I Feel My Pain: Bill Clinton Enjoys Another Fatuous Vision

By: James Poulos

Here’s what worries him:

He cited statistics compiled by Bishop that found that in the 1976 presidential election, only 20 percent of the nation’s counties voted for Jimmy Carter or President Ford by more than a 20 percent margin.

By contrast, 48 percent of the nation’s counties in 2004 voted for John Kerry or President Bush by more than 20 points, Clinton said.

“We were sorting ourselves out by choosing to live with people that we agree with,” Clinton said.

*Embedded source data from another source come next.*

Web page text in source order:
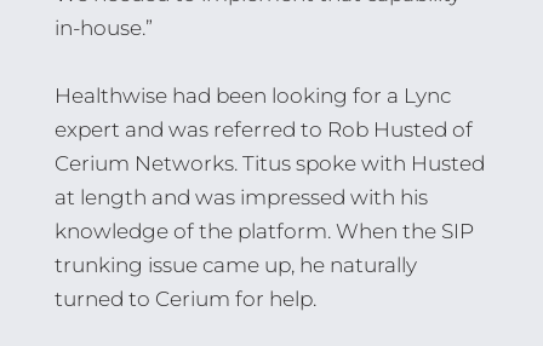
in-house.”
Healthwise had been looking for a Lync
expert and was referred to Rob Husted of
Cerium Networks. Titus spoke with Husted
at length and was impressed with his
knowledge of the platform. When the SIP
trunking issue came up, he naturally
turned to Cerium for help.

Maybe. But the New Englanders and the Southerners who voted Democratic and Republican in 1976 haven’t moved around much since then. In fact, they’ve been diligently training their children to be even more partisan versions of their Nixon-era selves, which is sort of hard to imagine but apparently true. Who’s really been moving around? Rust Belters fleeing to the Sun Belt; urban whites fleeing to the ‘burbs; Mexicans streaming into border states; Asians into California? Have I missed any major movements? Oh yes: liberals into conservative mountain states like Colorado, New Mexico, and even Montana. Even, if I dare say so, Virginia and North Carolina. If Clinton is right, where are these purple states coming from? Polar partisanship is growing within states, not across large-scale regional encampments.

One can, and should, make the case that in fact large parts of the country that were radical or reactionary in the mid-’70s have chilled out today by quite striking degrees. San Francisco and New York City are vastly less insane than in those horrible years. And unquestionably the flat-out racism and Buchananite pitchforkism that moved through the South along George Wallace’s career trajectory has been modulated, dispersed, sold off, or caved in.

Bill Clinton, in short, is projecting, again, something he’s very good at doing very convincingly. But do not believe him. Self-sorting in America produces a gentler, not a more savage, nation. It is fluid and constant, always reassessing itself and creating gray areas, and it must not be confused with deepening and entrenching partisan attitudes among people and groups with longstanding political and cultural allegiances that travel wherever they go. This polarization is less a matter of population-sorting than it is politician-sorting: ritualistic disagreement on issues that should fall under the ambit of reason and common sense, and grotesque, animatronic agreement on issues about which Americans should once again have some kind of actual choice.